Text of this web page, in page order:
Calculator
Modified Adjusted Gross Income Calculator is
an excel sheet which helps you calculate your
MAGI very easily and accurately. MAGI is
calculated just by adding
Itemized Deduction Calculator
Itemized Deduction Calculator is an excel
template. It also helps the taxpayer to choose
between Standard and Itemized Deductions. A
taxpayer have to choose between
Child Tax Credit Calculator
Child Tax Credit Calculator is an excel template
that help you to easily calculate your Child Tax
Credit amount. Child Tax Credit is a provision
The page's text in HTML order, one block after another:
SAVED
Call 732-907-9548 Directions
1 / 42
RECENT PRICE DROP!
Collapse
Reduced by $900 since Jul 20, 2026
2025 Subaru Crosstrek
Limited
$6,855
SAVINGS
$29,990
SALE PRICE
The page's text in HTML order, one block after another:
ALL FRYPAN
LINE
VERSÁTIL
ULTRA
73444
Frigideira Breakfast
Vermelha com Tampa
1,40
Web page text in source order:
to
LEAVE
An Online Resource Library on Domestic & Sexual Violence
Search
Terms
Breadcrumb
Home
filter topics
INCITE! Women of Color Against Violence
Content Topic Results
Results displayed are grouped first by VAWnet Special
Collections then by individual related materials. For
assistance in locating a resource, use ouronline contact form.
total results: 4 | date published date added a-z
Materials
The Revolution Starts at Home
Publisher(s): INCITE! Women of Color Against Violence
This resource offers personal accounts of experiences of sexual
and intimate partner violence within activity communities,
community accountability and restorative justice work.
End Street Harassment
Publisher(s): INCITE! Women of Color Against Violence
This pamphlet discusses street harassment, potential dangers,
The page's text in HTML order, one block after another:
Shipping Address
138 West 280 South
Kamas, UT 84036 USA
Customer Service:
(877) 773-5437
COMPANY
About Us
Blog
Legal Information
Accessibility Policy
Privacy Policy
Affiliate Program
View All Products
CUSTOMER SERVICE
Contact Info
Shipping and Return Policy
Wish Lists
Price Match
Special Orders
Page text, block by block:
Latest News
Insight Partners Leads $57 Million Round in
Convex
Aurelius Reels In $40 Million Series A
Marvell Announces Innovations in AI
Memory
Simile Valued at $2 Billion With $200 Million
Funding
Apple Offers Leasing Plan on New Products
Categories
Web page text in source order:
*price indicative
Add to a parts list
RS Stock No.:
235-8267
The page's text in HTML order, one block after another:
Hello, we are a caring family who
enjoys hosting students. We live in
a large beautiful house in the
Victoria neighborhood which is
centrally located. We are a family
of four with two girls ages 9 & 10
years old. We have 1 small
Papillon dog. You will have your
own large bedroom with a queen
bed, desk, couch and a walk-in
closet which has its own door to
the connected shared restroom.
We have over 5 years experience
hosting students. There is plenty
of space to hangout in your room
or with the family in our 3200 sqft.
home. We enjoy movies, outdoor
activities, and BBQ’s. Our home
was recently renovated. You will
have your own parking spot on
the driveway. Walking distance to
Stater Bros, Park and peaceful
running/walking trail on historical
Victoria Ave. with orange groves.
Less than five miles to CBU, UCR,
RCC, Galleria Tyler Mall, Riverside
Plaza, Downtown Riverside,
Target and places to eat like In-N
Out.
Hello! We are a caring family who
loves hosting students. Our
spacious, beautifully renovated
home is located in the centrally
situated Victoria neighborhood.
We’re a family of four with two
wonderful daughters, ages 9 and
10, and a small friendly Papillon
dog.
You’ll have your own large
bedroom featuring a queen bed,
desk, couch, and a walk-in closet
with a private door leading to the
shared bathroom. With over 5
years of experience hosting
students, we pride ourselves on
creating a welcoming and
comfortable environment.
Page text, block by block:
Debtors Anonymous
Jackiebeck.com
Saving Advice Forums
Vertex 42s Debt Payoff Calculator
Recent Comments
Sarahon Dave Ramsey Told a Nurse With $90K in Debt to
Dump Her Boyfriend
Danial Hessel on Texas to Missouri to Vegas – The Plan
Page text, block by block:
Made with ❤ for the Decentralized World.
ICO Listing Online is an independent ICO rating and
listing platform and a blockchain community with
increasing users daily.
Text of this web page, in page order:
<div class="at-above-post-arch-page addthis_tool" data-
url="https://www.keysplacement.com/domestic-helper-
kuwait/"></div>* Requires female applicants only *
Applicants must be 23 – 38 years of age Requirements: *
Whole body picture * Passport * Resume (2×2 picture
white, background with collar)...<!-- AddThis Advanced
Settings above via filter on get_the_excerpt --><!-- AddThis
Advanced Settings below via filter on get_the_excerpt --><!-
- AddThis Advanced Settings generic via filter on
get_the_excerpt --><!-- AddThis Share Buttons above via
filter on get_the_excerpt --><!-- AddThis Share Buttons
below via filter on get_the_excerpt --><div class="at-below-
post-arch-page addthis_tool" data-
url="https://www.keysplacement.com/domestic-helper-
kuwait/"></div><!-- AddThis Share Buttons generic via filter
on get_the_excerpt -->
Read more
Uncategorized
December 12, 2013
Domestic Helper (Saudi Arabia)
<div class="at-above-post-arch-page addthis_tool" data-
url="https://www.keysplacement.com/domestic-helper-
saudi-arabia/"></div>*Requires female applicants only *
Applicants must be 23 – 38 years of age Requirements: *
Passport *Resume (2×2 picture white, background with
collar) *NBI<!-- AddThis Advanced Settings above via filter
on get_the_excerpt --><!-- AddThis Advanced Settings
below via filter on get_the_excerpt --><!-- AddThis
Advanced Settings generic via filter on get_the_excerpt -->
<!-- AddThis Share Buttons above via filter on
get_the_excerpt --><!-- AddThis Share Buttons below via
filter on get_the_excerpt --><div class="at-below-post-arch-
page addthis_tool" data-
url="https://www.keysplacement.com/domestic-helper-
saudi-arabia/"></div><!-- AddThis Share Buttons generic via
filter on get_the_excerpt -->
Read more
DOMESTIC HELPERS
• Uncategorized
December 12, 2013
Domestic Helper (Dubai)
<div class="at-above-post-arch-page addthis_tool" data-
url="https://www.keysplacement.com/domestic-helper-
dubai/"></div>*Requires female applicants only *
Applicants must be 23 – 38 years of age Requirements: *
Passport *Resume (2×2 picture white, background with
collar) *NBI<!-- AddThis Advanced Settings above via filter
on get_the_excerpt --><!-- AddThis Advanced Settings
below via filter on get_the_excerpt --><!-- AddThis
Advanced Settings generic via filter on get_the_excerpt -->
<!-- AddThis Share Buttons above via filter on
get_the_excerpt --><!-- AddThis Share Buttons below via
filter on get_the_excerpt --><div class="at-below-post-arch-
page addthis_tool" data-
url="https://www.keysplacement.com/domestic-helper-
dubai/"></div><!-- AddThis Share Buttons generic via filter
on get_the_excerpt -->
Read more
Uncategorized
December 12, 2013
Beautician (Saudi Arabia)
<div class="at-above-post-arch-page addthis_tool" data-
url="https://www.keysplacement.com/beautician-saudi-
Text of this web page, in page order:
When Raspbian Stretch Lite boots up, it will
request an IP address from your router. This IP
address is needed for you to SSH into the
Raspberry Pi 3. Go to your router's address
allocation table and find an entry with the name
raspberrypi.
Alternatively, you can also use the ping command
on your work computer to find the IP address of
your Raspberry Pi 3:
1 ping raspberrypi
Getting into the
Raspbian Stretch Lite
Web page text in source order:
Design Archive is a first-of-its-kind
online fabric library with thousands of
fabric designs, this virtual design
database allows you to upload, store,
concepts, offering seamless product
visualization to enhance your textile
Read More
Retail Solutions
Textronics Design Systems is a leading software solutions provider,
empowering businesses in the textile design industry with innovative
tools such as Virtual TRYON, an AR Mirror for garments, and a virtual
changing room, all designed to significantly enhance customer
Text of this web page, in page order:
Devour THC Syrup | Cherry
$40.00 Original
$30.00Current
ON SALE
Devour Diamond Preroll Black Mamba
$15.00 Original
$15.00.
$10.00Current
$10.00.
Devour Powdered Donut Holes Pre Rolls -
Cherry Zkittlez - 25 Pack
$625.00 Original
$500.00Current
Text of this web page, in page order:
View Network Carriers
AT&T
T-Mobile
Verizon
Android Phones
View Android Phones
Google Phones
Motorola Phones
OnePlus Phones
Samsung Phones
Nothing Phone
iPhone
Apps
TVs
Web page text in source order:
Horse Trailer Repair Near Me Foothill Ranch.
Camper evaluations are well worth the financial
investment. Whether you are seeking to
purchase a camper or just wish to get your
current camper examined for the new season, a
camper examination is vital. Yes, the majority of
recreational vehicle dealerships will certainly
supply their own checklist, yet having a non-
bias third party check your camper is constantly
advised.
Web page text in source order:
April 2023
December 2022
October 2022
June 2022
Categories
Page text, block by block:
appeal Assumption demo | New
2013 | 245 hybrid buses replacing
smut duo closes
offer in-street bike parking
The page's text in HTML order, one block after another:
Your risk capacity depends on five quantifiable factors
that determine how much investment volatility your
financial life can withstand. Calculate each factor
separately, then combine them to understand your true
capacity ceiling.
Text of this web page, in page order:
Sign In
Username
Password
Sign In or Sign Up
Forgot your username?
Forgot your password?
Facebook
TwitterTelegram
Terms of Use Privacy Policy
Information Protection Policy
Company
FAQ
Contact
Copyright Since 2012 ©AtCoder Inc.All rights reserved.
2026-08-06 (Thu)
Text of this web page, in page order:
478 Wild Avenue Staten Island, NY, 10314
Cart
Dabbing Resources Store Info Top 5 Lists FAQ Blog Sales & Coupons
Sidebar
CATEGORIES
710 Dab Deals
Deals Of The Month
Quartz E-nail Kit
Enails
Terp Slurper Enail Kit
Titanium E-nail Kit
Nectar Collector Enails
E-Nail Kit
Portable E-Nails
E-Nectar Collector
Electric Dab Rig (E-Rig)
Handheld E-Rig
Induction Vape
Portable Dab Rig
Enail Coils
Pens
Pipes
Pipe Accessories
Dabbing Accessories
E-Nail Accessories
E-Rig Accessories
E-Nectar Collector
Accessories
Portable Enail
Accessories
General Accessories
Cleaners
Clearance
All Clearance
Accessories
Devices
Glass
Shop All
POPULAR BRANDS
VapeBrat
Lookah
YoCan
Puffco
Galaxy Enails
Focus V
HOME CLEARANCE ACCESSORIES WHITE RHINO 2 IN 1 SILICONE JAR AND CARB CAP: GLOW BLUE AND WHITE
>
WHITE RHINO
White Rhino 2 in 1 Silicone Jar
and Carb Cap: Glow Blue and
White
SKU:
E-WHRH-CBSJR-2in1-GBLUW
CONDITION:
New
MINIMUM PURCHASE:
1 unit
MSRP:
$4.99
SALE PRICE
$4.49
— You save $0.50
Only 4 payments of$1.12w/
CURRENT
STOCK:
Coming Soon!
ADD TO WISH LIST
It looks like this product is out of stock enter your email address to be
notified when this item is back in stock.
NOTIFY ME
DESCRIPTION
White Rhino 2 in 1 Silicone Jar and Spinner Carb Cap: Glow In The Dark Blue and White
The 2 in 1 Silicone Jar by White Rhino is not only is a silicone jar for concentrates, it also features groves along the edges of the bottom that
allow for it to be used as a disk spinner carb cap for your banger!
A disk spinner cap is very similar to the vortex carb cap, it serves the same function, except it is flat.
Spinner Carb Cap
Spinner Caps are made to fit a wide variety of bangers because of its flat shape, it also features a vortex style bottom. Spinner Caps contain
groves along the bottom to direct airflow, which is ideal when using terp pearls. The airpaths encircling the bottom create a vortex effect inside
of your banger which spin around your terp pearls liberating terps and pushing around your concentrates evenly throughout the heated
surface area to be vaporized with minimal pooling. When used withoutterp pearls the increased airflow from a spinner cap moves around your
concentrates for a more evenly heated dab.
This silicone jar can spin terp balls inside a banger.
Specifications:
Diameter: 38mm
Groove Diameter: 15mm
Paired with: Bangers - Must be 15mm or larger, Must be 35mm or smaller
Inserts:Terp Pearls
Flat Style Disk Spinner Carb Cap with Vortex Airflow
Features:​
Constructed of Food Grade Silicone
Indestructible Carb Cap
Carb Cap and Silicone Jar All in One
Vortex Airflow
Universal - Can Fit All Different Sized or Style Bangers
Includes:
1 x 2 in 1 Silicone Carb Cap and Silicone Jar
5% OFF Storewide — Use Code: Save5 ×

• _Task to complete_
Set down only the line containing "Carb Cap and Silicone Jar All in One" and the lines after it through the end, exactly as they appear above.

• _Your response_
Carb Cap and Silicone Jar All in One
Vortex Airflow
Universal - Can Fit All Different Sized or Style Bangers
Includes:
1 x 2 in 1 Silicone Carb Cap and Silicone Jar
5% OFF Storewide — Use Code: Save5 ×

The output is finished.